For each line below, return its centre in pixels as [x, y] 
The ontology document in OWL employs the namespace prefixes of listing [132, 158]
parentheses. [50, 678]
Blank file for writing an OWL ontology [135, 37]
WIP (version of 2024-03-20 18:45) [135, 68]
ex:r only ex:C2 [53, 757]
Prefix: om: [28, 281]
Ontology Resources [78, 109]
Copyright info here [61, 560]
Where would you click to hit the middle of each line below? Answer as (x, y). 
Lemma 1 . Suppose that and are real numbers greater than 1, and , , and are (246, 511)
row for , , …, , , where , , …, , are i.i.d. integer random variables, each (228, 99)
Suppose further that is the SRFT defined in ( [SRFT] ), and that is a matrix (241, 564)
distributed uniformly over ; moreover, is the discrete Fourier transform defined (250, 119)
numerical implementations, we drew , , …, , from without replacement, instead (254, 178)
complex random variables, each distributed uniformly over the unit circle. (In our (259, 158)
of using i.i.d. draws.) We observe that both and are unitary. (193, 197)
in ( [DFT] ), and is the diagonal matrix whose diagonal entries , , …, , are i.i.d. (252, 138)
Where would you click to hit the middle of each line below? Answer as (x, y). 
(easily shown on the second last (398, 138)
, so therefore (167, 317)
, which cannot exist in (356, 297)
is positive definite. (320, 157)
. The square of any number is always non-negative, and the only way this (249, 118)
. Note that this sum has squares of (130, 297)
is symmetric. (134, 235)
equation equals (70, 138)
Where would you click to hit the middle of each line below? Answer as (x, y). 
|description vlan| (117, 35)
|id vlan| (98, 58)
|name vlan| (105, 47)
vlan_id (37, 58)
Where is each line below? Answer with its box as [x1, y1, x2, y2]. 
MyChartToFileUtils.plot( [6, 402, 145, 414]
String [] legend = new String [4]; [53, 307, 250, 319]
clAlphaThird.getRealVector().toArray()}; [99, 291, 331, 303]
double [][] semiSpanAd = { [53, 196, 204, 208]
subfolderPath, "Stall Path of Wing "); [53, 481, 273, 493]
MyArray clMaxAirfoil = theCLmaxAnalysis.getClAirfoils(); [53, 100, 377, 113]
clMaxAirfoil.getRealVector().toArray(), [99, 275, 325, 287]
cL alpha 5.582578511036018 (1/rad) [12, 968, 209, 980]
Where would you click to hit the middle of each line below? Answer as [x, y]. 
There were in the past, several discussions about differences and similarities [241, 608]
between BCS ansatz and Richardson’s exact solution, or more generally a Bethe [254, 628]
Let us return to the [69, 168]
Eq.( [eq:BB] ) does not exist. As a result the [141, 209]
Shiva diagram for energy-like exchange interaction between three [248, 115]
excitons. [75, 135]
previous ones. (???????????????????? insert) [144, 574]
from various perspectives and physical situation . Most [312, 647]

_EXERCISE DESCRIPTION_: Extract from the records above the lines from the one containing "ex:r only ex:C2 [53, 757]" to the one containing "between BCS ansatz", both lines included, exactly as they appear and with nothing else.

_EXERCISE OUTPUT_:
ex:r only ex:C2 [53, 757]
Prefix: om: [28, 281]
Ontology Resources [78, 109]
Copyright info here [61, 560]
Where would you click to hit the middle of each line below? Answer as (x, y). 
Lemma 1 . Suppose that and are real numbers greater than 1, and , , and are (246, 511)
row for , , …, , , where , , …, , are i.i.d. integer random variables, each (228, 99)
Suppose further that is the SRFT defined in ( [SRFT] ), and that is a matrix (241, 564)
distributed uniformly over ; moreover, is the discrete Fourier transform defined (250, 119)
numerical implementations, we drew , , …, , from without replacement, instead (254, 178)
complex random variables, each distributed uniformly over the unit circle. (In our (259, 158)
of using i.i.d. draws.) We observe that both and are unitary. (193, 197)
in ( [DFT] ), and is the diagonal matrix whose diagonal entries , , …, , are i.i.d. (252, 138)
Where would you click to hit the middle of each line below? Answer as (x, y). 
(easily shown on the second last (398, 138)
, so therefore (167, 317)
, which cannot exist in (356, 297)
is positive definite. (320, 157)
. The square of any number is always non-negative, and the only way this (249, 118)
. Note that this sum has squares of (130, 297)
is symmetric. (134, 235)
equation equals (70, 138)
Where would you click to hit the middle of each line below? Answer as (x, y). 
|description vlan| (117, 35)
|id vlan| (98, 58)
|name vlan| (105, 47)
vlan_id (37, 58)
Where is each line below? Answer with its box as [x1, y1, x2, y2]. 
MyChartToFileUtils.plot( [6, 402, 145, 414]
String [] legend = new String [4]; [53, 307, 250, 319]
clAlphaThird.getRealVector().toArray()}; [99, 291, 331, 303]
double [][] semiSpanAd = { [53, 196, 204, 208]
subfolderPath, "Stall Path of Wing "); [53, 481, 273, 493]
MyArray clMaxAirfoil = theCLmaxAnalysis.getClAirfoils(); [53, 100, 377, 113]
clMaxAirfoil.getRealVector().toArray(), [99, 275, 325, 287]
cL alpha 5.582578511036018 (1/rad) [12, 968, 209, 980]
Where would you click to hit the middle of each line below? Answer as [x, y]. 
There were in the past, several discussions about differences and similarities [241, 608]
between BCS ansatz and Richardson’s exact solution, or more generally a Bethe [254, 628]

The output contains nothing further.